# Multi-layer Perceptron(MLP)

## Install Library & requirements

In [None]:
!pwd

In [1]:
import os
import sys
from datetime import datetime

drive_project_root = "/home/jmj3047/mj_MLP_prac"
sys.path.append(drive_project_root)


In [2]:
import numpy as np
from tqdm import tqdm
import matplotlib.pyplot as plt
import torch
from torch import nn
from torch import optim
from torch_optimizer import RAdam
from torch_optimizer import AdamP

from torch.utils.tensorboard import SummaryWriter
from torchvision.datasets import FashionMNIST
from torchvision import transforms

import wandb

In [3]:
#!pwd
data_root = os.path.join(os.getcwd(), 'data')

#preprocessing & 데이터 셋 정의
transform = transforms.Compose(
    [
        transforms.ToTensor(),
        transforms.Normalize([0.5],[0.5]) #mean, std
    ]
)

fashion_mnist_dataset = FashionMNIST(data_root, download=True, train=True, transform=transform)


## DataLoader 정의

In [4]:
from torch.utils.data import random_split
from data_utils import dataset_split

In [5]:
datasets= dataset_split(fashion_mnist_dataset, split=[0.9,0.1])
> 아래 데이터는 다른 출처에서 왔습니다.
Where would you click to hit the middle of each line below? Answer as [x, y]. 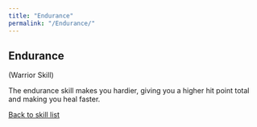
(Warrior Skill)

train_dataset = datasets['train']
val_dataset = datasets['val']

train_batch_size = 100
val_batch_size = 10

train_dataloader = torch.utils.data.DataLoader(
    train_dataset, batch_size = train_batch_size, shuffle=True, num_workers=1
)
val_dataloader = torch.utils.data.DataLoader(
    val_dataset, batch_size = val_batch_size, shuffle=True, num_workers=1
)

In [6]:
for sample_batch in train_dataloader:
    print(sample_batch[0].shape, sample_batch[1].shape)
    break

#torch.Size([100, 1, 28, 28]) batchsize, channel, width, height

torch.Size([100, 1, 28, 28]) torch.Size([100])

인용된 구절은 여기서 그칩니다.